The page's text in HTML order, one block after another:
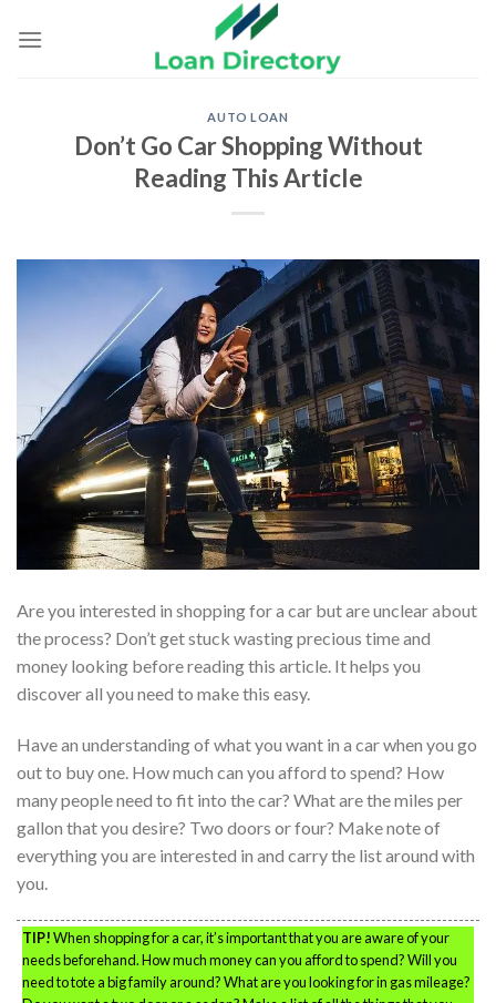
AUTO LOAN
Don’t Go Car Shopping Without
Reading This Article
Are you interested in shopping for a car but are unclear about
the process? Don’t get stuck wasting precious time and
money looking before reading this article. It helps you
discover all you need to make this easy.
Have an understanding of what you want in a car when you go
out to buy one. How much can you afford to spend? How
many people need to fit into the car? What are the miles per
gallon that you desire? Two doors or four? Make note of
everything you are interested in and carry the list around with
you.
TIP!When shopping for a car, it’s important that you are aware of your
needs beforehand. How much money can you afford to spend? Will you
need to tote a big family around? What are you looking for in gas mileage?
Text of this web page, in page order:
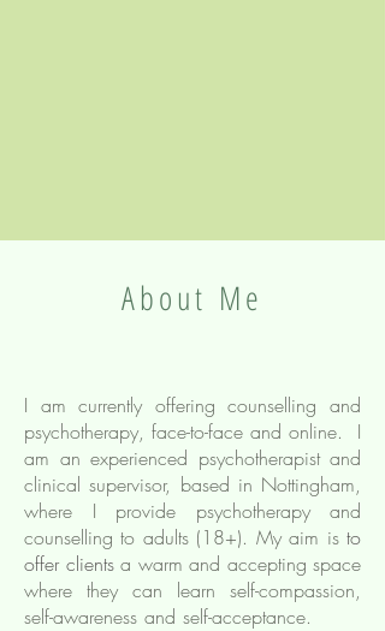
About Me
I am currently offering counselling and
psychotherapy, face-to-face and online. I
am an experienced psychotherapist and
clinicalsupervisor, based in Nottingham,
where I provide psychotherapy and
counselling to adults (18+). My aim is to
offer clients a warm and accepting space
where they can learn self-compassion,
self-awareness and self-acceptance.
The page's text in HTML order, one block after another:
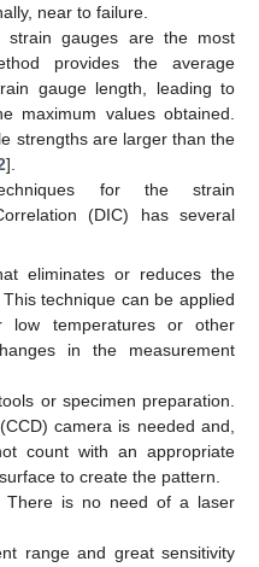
____________
#### [Work order]
Leave the pictures aside and transcribe only the lines from the one holding "Text of this" through the final line of the records above.

#### [Reply to the exercise]
Text of this web page, in page order:
About Me
I am currently offering counselling and
psychotherapy, face-to-face and online. I
am an experienced psychotherapist and
clinicalsupervisor, based in Nottingham,
where I provide psychotherapy and
counselling to adults (18+). My aim is to
offer clients a warm and accepting space
where they can learn self-compassion,
self-awareness and self-acceptance.
The page's text in HTML order, one block after another:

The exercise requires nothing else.